INSTRUCTIONS FOR THE TASK
Line by line, set down the records below from the first line through the line containing "7. Overview (5, 781, 77, 796)". Omit the pictures.

[Saved entries]
+ + +

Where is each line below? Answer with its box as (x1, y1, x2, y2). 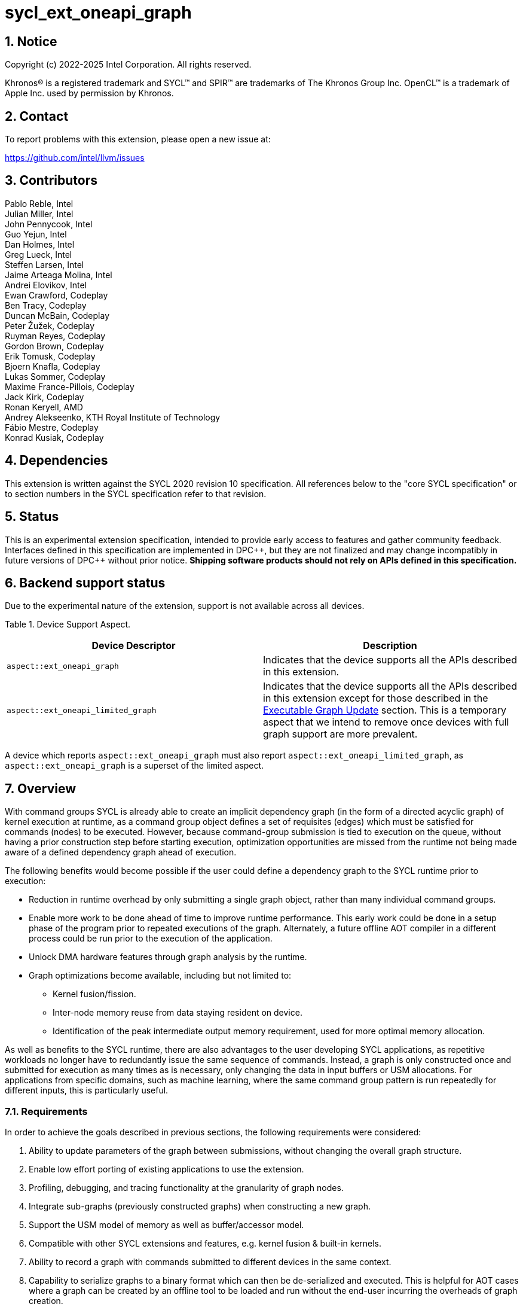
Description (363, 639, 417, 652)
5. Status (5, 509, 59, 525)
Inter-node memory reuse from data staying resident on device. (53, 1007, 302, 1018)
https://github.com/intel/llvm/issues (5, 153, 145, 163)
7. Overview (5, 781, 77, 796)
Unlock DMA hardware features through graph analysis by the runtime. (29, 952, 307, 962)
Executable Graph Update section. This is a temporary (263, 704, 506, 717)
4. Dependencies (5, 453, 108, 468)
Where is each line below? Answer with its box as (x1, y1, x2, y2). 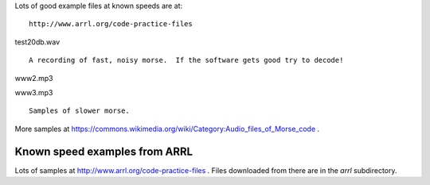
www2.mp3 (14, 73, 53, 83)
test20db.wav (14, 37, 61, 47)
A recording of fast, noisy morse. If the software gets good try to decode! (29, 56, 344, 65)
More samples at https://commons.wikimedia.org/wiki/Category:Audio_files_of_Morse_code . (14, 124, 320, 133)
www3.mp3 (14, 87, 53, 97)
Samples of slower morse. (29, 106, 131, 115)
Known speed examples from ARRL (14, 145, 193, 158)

+ + +

WRITTEN ANSWER
Where is each line below? Answer with its box as (x1, y1, x2, y2). 
Description (363, 639, 417, 652)
5. Status (5, 509, 59, 525)
Inter-node memory reuse from data staying resident on device. (53, 1007, 302, 1018)
https://github.com/intel/llvm/issues (5, 153, 145, 163)
7. Overview (5, 781, 77, 796)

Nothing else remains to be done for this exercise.